§ Exercise:
The result should be the listing below, restated exactly, with its pictures left out.

§ Records to process:
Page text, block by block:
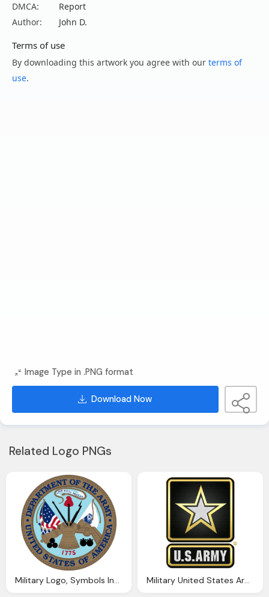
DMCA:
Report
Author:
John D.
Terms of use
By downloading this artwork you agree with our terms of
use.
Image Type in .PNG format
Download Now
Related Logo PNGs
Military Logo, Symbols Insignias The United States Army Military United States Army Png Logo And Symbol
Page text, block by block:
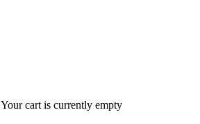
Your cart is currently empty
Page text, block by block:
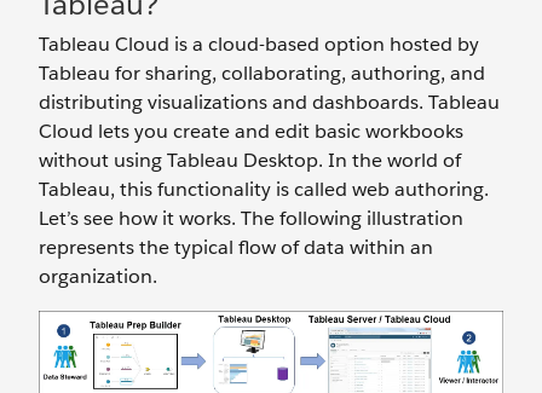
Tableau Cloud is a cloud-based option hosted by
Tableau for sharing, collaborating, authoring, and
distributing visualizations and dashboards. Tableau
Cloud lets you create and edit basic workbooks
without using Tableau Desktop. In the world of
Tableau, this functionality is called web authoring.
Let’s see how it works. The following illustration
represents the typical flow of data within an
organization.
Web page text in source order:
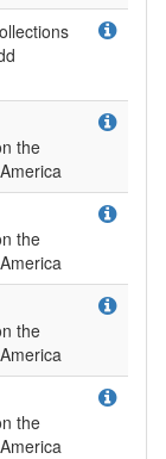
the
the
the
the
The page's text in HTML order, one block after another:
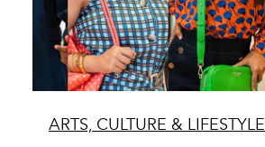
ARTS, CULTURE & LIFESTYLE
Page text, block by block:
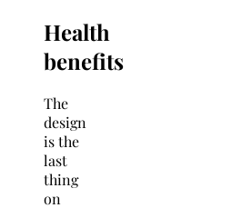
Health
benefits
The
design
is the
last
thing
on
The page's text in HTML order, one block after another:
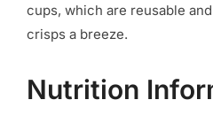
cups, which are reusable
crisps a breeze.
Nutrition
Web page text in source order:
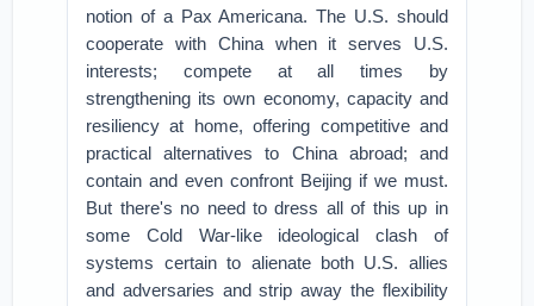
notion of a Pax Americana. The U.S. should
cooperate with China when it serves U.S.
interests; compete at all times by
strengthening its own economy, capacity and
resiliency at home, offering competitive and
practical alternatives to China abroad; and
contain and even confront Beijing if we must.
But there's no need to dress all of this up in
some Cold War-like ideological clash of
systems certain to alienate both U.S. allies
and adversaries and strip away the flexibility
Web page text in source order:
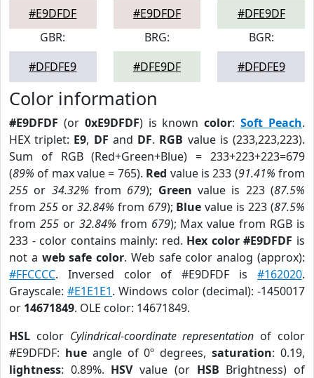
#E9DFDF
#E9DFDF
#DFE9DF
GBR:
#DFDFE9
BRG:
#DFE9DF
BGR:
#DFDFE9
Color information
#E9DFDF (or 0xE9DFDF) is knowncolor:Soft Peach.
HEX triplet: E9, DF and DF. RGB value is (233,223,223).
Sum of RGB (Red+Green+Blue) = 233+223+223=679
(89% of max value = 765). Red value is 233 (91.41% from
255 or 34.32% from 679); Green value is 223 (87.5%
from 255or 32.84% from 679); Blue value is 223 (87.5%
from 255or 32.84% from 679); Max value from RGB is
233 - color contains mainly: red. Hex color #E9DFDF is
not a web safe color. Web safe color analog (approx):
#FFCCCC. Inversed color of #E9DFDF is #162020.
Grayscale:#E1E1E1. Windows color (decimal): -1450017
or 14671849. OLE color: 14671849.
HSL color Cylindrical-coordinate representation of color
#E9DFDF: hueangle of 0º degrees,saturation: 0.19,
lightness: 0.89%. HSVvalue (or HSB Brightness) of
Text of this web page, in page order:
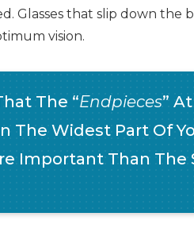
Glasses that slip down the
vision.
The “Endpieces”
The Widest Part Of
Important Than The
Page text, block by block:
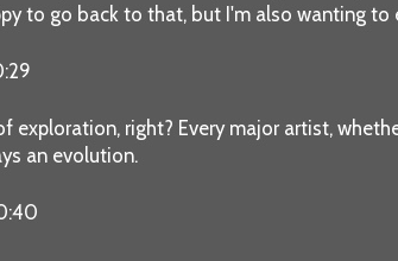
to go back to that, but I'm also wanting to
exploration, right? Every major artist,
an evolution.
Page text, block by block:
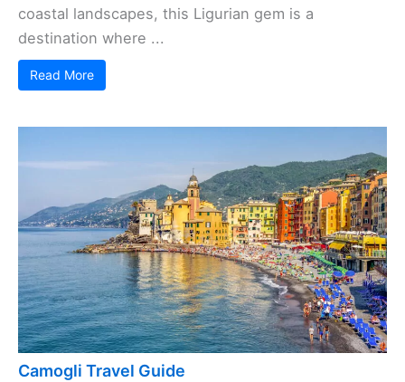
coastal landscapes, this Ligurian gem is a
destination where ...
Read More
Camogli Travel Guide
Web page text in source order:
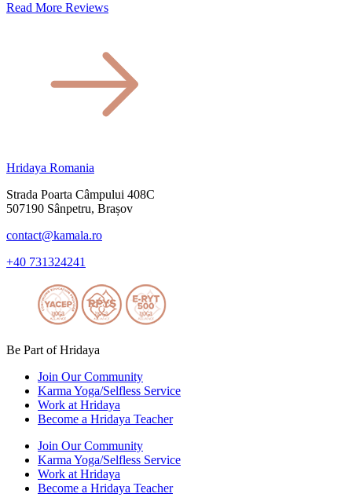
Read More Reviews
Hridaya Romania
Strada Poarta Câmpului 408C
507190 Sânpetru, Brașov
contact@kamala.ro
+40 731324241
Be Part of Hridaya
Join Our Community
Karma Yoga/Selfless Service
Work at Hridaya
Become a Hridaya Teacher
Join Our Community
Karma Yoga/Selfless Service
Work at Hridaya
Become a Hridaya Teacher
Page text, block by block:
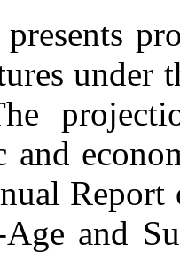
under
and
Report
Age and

§ Answer to the problem:
Page text, block by block:
DMCA:
Report
Author:
John D.
Terms of use
By downloading this artwork you agree with our terms of
use.
Image Type in .PNG format
Download Now
Related Logo PNGs
Military Logo, Symbols Insignias The United States Army Military United States Army Png Logo And Symbol
Page text, block by block:
Your cart is currently empty
Page text, block by block:
Tableau Cloud is a cloud-based option hosted by
Tableau for sharing, collaborating, authoring, and
distributing visualizations and dashboards. Tableau
Cloud lets you create and edit basic workbooks
without using Tableau Desktop. In the world of
Tableau, this functionality is called web authoring.
Let’s see how it works. The following illustration
represents the typical flow of data within an
organization.
Web page text in source order:
the
the
the
the
The page's text in HTML order, one block after another:
ARTS, CULTURE & LIFESTYLE
Page text, block by block:
Health
benefits
The
design
is the
last
thing
on
The page's text in HTML order, one block after another:
cups, which are reusable
crisps a breeze.
Nutrition
Web page text in source order:
notion of a Pax Americana. The U.S. should
cooperate with China when it serves U.S.
interests; compete at all times by
strengthening its own economy, capacity and
resiliency at home, offering competitive and
practical alternatives to China abroad; and
contain and even confront Beijing if we must.
But there's no need to dress all of this up in
some Cold War-like ideological clash of
systems certain to alienate both U.S. allies
and adversaries and strip away the flexibility
Web page text in source order:
#E9DFDF
#E9DFDF
#DFE9DF
GBR:
#DFDFE9
BRG:
#DFE9DF
BGR:
#DFDFE9
Color information
#E9DFDF (or 0xE9DFDF) is knowncolor:Soft Peach.
HEX triplet: E9, DF and DF. RGB value is (233,223,223).
Sum of RGB (Red+Green+Blue) = 233+223+223=679
(89% of max value = 765). Red value is 233 (91.41% from
255 or 34.32% from 679); Green value is 223 (87.5%
from 255or 32.84% from 679); Blue value is 223 (87.5%
from 255or 32.84% from 679); Max value from RGB is
233 - color contains mainly: red. Hex color #E9DFDF is
not a web safe color. Web safe color analog (approx):
#FFCCCC. Inversed color of #E9DFDF is #162020.
Grayscale:#E1E1E1. Windows color (decimal): -1450017
or 14671849. OLE color: 14671849.
HSL color Cylindrical-coordinate representation of color
#E9DFDF: hueangle of 0º degrees,saturation: 0.19,
lightness: 0.89%. HSVvalue (or HSB Brightness) of
Text of this web page, in page order:
Glasses that slip down the
vision.
The “Endpieces”
The Widest Part Of
Important Than The
Page text, block by block:
to go back to that, but I'm also wanting to
exploration, right? Every major artist,
an evolution.
Page text, block by block:
coastal landscapes, this Ligurian gem is a
destination where ...
Read More
Camogli Travel Guide
Web page text in source order:
Read More Reviews
Hridaya Romania
Strada Poarta Câmpului 408C
507190 Sânpetru, Brașov
contact@kamala.ro
+40 731324241
Be Part of Hridaya
Join Our Community
Karma Yoga/Selfless Service
Work at Hridaya
Become a Hridaya Teacher
Join Our Community
Karma Yoga/Selfless Service
Work at Hridaya
Become a Hridaya Teacher
Page text, block by block:
under
and
Report
Age and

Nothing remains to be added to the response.